### YOUR OBJECTIVE
Please set down the lines of the listing exactly, from its first line to the line with "el objeto quede", leaving the pictures out.
_ _ _ _
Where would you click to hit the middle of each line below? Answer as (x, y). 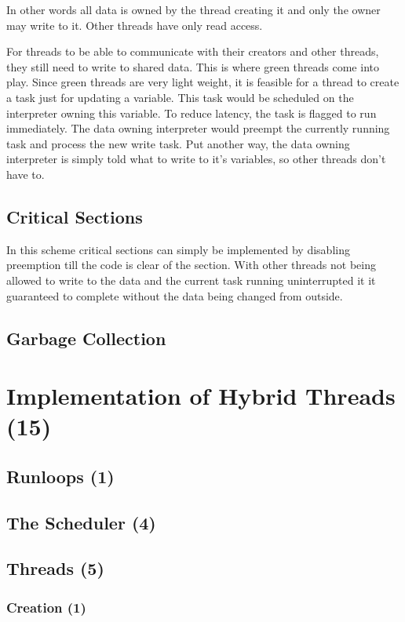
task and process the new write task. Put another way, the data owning (178, 143)
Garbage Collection (86, 338)
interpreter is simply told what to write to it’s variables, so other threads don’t (196, 159)
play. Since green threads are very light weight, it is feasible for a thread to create (203, 82)
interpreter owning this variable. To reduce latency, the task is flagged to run (192, 113)
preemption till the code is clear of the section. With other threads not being (191, 265)
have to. (26, 174)
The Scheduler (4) (81, 522)
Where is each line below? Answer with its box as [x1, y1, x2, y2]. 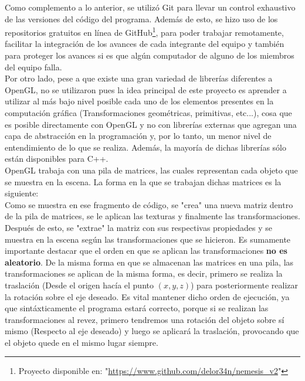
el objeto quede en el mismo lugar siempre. [5, 336, 158, 348]
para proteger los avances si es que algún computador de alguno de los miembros [5, 49, 294, 62]
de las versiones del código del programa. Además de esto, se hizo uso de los [5, 12, 278, 25]
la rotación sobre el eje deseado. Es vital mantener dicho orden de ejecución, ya [5, 290, 290, 302]
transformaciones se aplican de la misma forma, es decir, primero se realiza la [5, 267, 283, 280]
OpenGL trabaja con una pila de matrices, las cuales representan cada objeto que [5, 164, 298, 176]
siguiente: [5, 187, 39, 199]
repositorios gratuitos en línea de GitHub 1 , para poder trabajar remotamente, [5, 25, 284, 38]
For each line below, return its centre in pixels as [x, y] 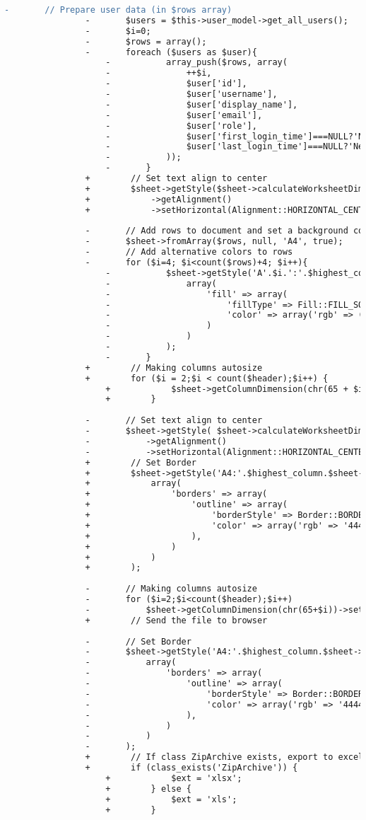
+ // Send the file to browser [176, 620]
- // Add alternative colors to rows [189, 252]
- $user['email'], [184, 115]
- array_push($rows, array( [196, 63]
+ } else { [148, 789]
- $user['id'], [176, 84]
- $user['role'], [181, 126]
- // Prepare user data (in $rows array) [118, 10]
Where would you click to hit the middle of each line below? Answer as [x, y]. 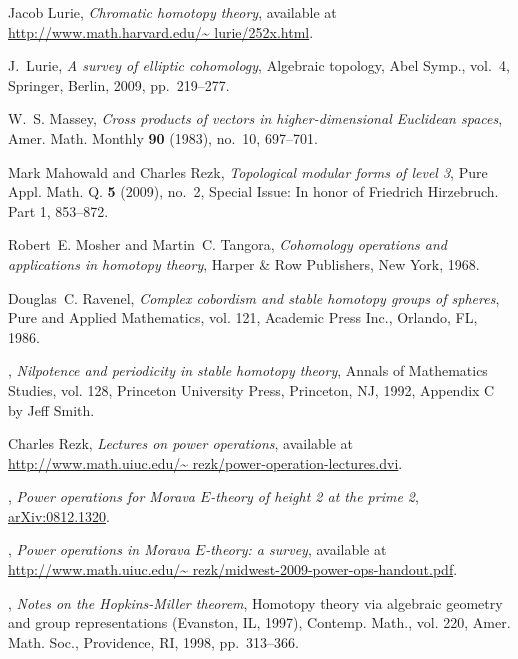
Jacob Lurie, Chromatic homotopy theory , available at [172, 12]
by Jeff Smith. [51, 409]
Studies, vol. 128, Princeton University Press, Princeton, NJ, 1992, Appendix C [251, 389]
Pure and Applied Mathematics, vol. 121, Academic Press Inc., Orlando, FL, [243, 317]
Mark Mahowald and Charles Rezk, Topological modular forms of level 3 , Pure [248, 171]
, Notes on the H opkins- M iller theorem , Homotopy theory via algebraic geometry [255, 602]
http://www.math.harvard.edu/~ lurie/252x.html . [161, 31]
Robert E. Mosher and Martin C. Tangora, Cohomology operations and [227, 244]
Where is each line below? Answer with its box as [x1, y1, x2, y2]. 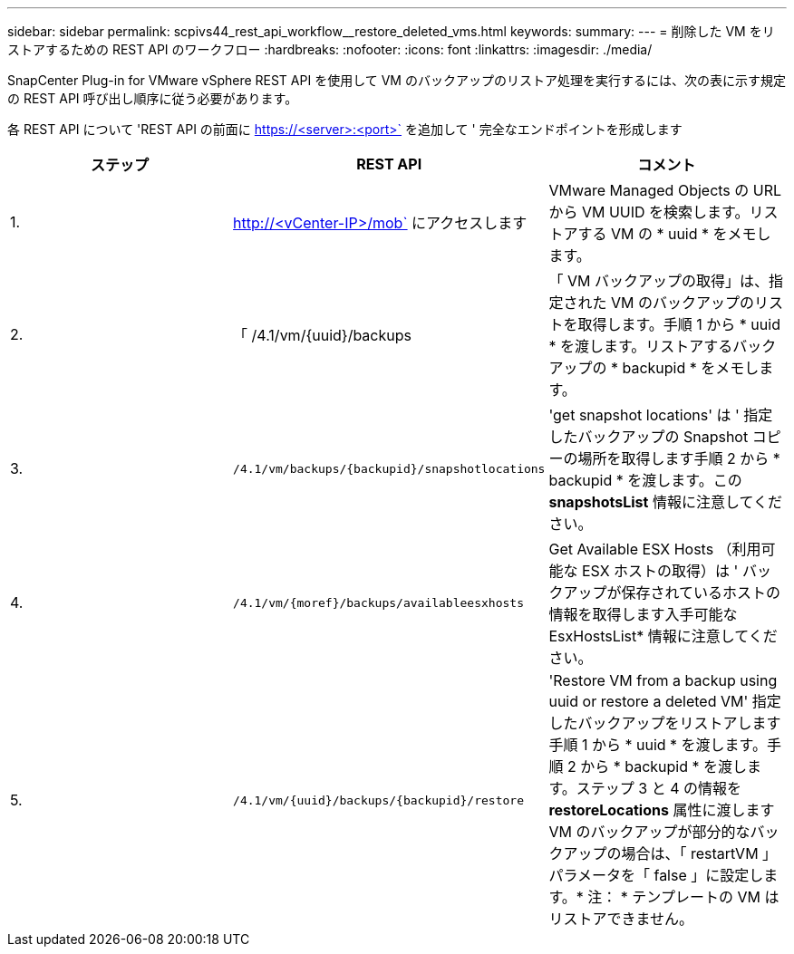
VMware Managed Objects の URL [548, 181, 782, 199]
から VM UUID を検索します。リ [548, 203, 764, 221]
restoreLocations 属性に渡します [548, 801, 775, 819]
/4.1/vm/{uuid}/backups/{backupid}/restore [233, 793, 524, 807]
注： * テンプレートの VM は [587, 888, 779, 906]
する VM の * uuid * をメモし [577, 225, 771, 243]
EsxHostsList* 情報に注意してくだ [548, 627, 778, 645]
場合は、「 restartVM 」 [621, 844, 778, 862]
_ _ _ _
### RESULT OF THIS TASK
Where would you click to hit the middle of each line below? Answer as (x, y). 
task and process the new write task. Put another way, the data owning (178, 143)
Garbage Collection (86, 338)
interpreter is simply told what to write to it’s variables, so other threads don’t (196, 159)
play. Since green threads are very light weight, it is feasible for a thread to create (203, 82)
interpreter owning this variable. To reduce latency, the task is flagged to run (192, 113)
preemption till the code is clear of the section. With other threads not being (191, 265)
have to. (26, 174)
The Scheduler (4) (81, 522)
Where is each line below? Answer with its box as [x1, y1, x2, y2]. 
el objeto quede en el mismo lugar siempre. [5, 336, 158, 348]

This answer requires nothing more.